ゲイ ‐ きみが教えてくれたこと [対談-前編]
2017年5月29日
カミングアウトストーリー
『今回はバブリング代表の網谷と、ご友人である富澤さんの対談インタビューです。
ゲイである網谷が友人である富澤さんに出会い、友情を育み…そして挑んだカミングアウト。
出会いから、いくつもの『あの頃』を大切に積み重ねてきた、今ここにいるお二人。
インタビューを通して過去を振り返ったとき、あの頃の自分たちが教えてくれた、あたたかいメッセージとは?』
今回はインタビューにご協力いただき、ありがとうございます。
早速ですが、お二人の関係性を改めて教えてください。
網谷(以下網):ジャイアンとのび太です。
ジャイアンとのび太、ですか?
富澤(以下ト):愛のあるジャイアンとのび太。
付き合いは中学校1年生から。12歳だよ、12歳。
網:ドラえもん本編よりも、愛のあるジャイアンとのび太。
俺のものは、こいつのもので…
ト:俺のものは、俺のもの。
ただただ網谷に甘えてたジャイアン。
お友達になって、26年。もう人生の半分以上一緒ということになりますが
中学校の頃の第一印象は覚えていますか?
網:イケメンだったことしか覚えてない。すごいかっこよかったの、当時。
ほんと福山雅治みたいな顔をしていて。今は面影もなくなっちゃったけど。(笑)
ト:部活が同じというだけの接点しかないんだけれど
当時の網谷も誰とでも喋る事ができる人って印象だった。
当時、思春期の頃と今で互いのイメージに変化はありませんか?
ト:俺はないかな。まっすぐないいやつってところは今でも変わらない。
網:俺も変わらない。
ト:当時から相談事をしたらまともな回答が返ってくるし、
俺が間違っていたらちゃんと「間違ってるよ」って言ってくれる。
そういうところで、こいつはいい奴、親友だなって。気付いたらそう思っていた。
網:小学生の頃から『親友の定義』みたいなものに拘っていたのだけれど、トミとの関係性は、
親友とは何かを探っている中の育みのひとつだった気がしていて、
親友になりたくてなったわけではなく、結果的に親友になっていたのが正しいのかもしれない。

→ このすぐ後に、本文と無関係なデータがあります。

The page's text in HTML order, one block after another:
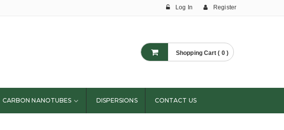
Log In Register
Shopping Cart ( 0 )
CARBON NANOTUBES DISPERSIONS CONTACT US
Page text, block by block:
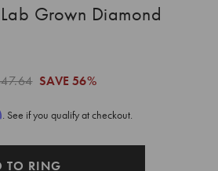
Grown Diamond
SAVE 56%
. See if you qualify at checkout.
TO RING
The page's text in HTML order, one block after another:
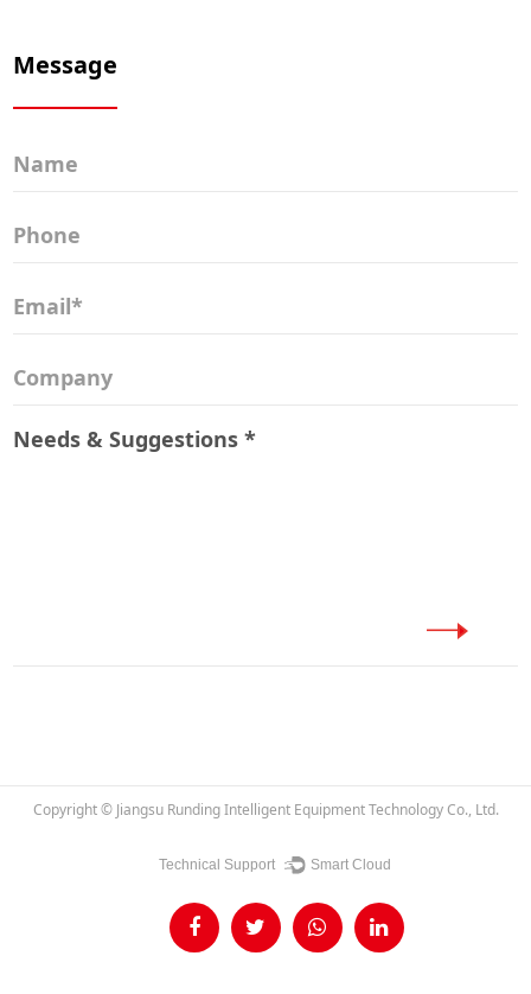
Message
Copyright © Jiangsu Runding Intelligent Equipment Technology Co., Ltd.
Technical Support ： Smart Cloud
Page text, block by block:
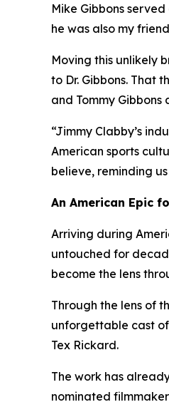
Mike Gibbons
he was also my
Moving this unlikely
to Dr. Gibbons. That
and Tommy
“Jimmy Clabby’s
American sports
believe, reminding
An American Epic
Arriving during
untouched for
become the lens
Through the lens of
unforgettable cast of
Tex Rickard.
The work has
nominated

そして恋愛感情無くとも友達として相手のことが好きだからこそ、
自分なりに考えた上で間違ったことは間違っていると伝えたり、相手に誠実でいようと思っていたよ。
友達や親友ってなんだろうって考える思春期に、
誠実でありたいと思う関係がいるのは素晴らしいことですね。
富澤さんが網谷さんのセクシュアリティを知ったのはいつ、どういう経緯で知ったのでしょうか?

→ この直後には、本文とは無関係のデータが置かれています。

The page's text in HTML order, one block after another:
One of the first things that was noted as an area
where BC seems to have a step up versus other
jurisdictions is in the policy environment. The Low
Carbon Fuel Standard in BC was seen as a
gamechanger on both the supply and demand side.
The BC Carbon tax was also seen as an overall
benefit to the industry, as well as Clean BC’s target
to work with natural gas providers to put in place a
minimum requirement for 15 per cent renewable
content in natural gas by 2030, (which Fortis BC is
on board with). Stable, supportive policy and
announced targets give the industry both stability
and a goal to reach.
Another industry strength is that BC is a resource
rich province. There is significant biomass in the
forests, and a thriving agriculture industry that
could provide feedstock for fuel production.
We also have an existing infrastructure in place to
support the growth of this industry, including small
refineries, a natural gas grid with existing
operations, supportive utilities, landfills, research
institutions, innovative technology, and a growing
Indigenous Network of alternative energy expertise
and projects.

ト:高校生の頃、実家に電話がかかってきて、カミングアウトされた。
それまで、同性愛者に対しての先入観などはありましたか?
ト:同性愛者の存在を認識したのは網谷が初めてだったから、先入観以前に特に何も考えていなかった。
同性愛者に会ったこともないし、どれ位いるかっていうのもわからないし、何も考えていなかったかな。
どんな電話の内容だったのでしょうか?
ト:すごく久しぶりの電話で、どうしたのかなと思ったら「俺の存在とか、命に関わる大切な話があるんだ」
って切り出されて。俺から「え?命?なになに?」って言ってもなかなか話してくれなくて。
その時には「もしかして若くして、何か死んじゃう重い病気にかかってしまったのかな」と思った。
正直聞くのが怖かったけれど聞かなきゃいけないという気持ちも強くて、ようやく「ゲイなんだよね」
って言われて…俺は、とにかく安心した。死ななくて良かったって…。
とても逼迫した状況が伝わってきます…。
カミングアウトされた瞬間、そこでの網谷に対して気持ちの変化は生じなかったのでしょうか?
ト:男子を好きだろうが女子を好きだろうが網谷は網谷でなんら変わりはなくてね。
人が人を愛するように、俺が網谷という親友を好きな気持ちがブレるなんて事ある訳もなくって。
ただただ心からホッとしたのを覚えてる。
網谷さんは、ご自身がどんな気持ちで電話をかけたのか覚えていますか?
網:覚えていない。その頃は、命をつなぎ止めるために、すがるように言おうとしていたから。
あの頃は「人が自分自身を受け入れてくれることなんてあるのだろうか」とすごく悩んだ時期で、
とにかく「死にたい」と思っていた全盛期で…。だから、「助けて」っていう思いで人に伝えてた。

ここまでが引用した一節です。